__WHAT TO PRODUCE__
Starting with the line that contains "weekend (weekdays() function)" and stopping after the line that contains "Replace NAs with", copy the entries below exactly. Include nothing else.

*** EXERCISE INPUT ***

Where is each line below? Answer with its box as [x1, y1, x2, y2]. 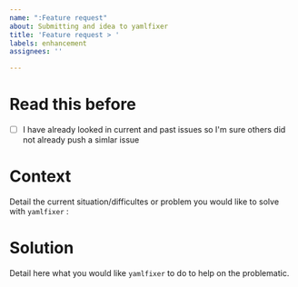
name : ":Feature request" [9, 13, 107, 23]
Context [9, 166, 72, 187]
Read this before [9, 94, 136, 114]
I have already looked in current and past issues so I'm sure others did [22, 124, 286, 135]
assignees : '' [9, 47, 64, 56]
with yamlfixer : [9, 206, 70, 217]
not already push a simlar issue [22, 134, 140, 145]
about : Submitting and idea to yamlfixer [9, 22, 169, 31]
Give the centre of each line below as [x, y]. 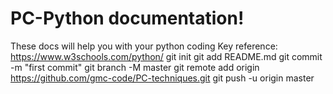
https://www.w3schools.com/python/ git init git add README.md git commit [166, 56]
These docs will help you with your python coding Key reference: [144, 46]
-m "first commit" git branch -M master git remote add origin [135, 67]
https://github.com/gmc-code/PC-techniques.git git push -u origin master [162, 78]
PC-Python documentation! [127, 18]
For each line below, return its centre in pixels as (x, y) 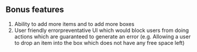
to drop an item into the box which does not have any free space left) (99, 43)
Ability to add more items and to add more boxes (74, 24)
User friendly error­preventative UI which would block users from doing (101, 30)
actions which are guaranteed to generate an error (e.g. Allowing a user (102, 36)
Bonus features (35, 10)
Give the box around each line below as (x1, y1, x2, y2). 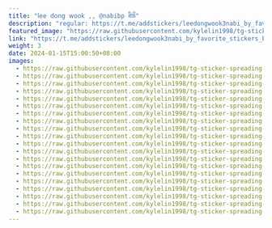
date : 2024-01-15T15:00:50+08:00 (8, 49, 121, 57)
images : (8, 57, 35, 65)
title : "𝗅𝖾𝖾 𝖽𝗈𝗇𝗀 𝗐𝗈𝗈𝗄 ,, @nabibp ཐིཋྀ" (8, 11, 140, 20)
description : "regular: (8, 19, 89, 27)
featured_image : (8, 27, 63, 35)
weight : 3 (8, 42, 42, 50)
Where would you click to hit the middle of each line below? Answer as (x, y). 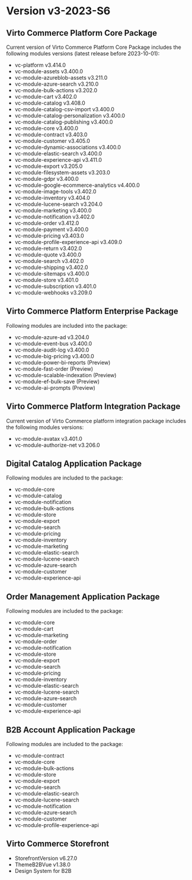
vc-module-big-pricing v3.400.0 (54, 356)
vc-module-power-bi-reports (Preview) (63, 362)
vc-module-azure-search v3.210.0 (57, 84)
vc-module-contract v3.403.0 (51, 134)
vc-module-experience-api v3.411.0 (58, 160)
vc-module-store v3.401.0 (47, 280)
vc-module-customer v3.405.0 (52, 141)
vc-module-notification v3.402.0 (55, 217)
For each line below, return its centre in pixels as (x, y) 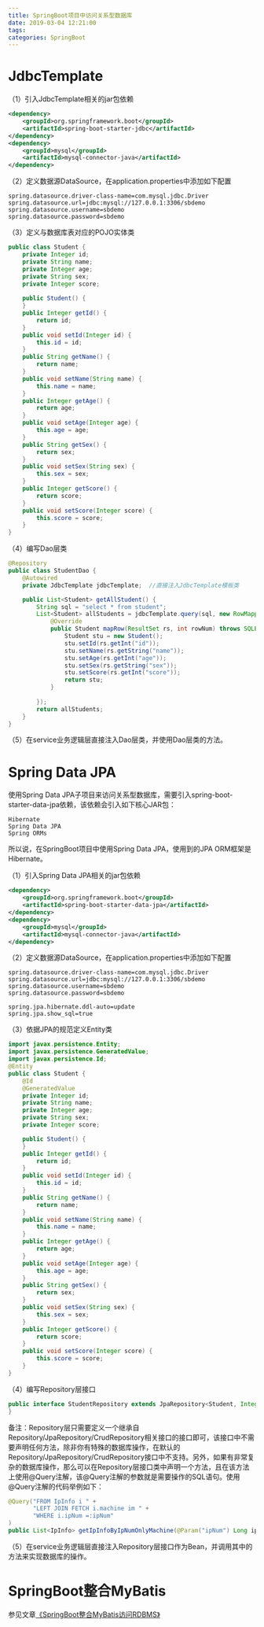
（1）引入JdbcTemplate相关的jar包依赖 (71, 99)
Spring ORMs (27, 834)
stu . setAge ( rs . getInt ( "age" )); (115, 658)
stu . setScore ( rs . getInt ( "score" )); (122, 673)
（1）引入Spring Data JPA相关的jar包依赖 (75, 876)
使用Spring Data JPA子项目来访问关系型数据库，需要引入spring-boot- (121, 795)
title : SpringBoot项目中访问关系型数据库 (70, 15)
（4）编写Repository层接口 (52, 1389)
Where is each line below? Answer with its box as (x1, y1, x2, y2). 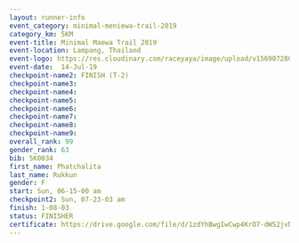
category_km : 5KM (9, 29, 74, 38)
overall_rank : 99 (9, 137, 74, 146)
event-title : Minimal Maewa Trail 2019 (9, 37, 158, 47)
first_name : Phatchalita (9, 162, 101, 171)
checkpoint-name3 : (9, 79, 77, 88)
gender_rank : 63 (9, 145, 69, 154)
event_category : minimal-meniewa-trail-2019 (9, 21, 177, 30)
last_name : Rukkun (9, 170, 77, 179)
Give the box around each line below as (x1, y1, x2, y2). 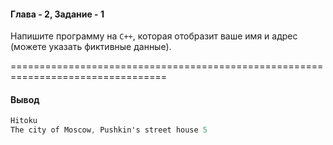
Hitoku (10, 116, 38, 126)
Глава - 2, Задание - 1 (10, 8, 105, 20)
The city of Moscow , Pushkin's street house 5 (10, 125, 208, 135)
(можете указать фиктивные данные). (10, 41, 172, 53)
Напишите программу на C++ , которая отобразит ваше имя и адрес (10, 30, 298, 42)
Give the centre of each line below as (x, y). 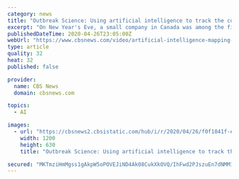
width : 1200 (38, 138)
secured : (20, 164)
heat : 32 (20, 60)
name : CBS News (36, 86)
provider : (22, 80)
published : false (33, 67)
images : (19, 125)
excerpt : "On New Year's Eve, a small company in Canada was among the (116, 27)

*** End of EXERCISE INPUT ***
*** EXERCISE INPUT ***

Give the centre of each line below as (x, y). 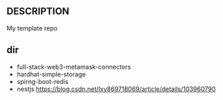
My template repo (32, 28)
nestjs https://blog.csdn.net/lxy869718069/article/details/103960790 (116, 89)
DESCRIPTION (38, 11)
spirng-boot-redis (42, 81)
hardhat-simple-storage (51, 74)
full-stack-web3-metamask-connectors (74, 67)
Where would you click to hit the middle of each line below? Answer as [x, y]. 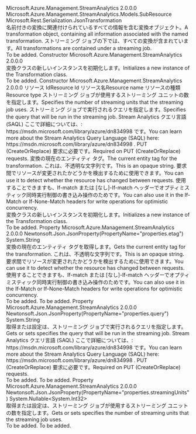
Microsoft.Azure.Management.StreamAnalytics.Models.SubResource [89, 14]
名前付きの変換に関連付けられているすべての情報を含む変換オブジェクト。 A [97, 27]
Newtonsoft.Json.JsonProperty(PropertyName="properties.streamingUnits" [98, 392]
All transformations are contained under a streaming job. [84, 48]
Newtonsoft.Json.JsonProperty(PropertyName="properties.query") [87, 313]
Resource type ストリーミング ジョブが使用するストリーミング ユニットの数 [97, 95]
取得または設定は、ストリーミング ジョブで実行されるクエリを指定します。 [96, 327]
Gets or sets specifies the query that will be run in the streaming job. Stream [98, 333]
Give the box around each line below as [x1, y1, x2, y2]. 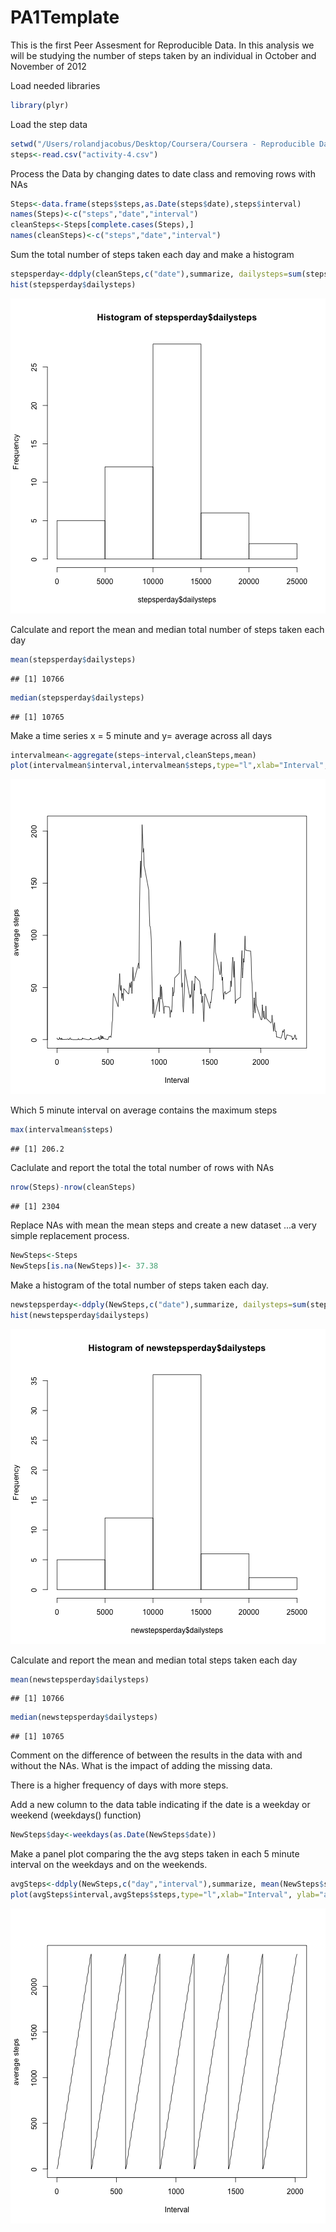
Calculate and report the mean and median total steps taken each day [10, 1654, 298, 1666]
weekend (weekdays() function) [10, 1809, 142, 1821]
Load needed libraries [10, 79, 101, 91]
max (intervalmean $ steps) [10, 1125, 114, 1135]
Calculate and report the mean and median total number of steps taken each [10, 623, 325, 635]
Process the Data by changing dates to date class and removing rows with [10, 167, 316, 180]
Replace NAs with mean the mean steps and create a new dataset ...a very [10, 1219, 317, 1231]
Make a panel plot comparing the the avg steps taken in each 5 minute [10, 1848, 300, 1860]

*** End of EXERCISE INPUT ***

__RESPONSE TO THIS EXERCISE__
weekend (weekdays() function) [10, 1809, 142, 1821]
Load needed libraries [10, 79, 101, 91]
max (intervalmean $ steps) [10, 1125, 114, 1135]
Calculate and report the mean and median total number of steps taken each [10, 623, 325, 635]
Process the Data by changing dates to date class and removing rows with [10, 167, 316, 180]
Replace NAs with mean the mean steps and create a new dataset ...a very [10, 1219, 317, 1231]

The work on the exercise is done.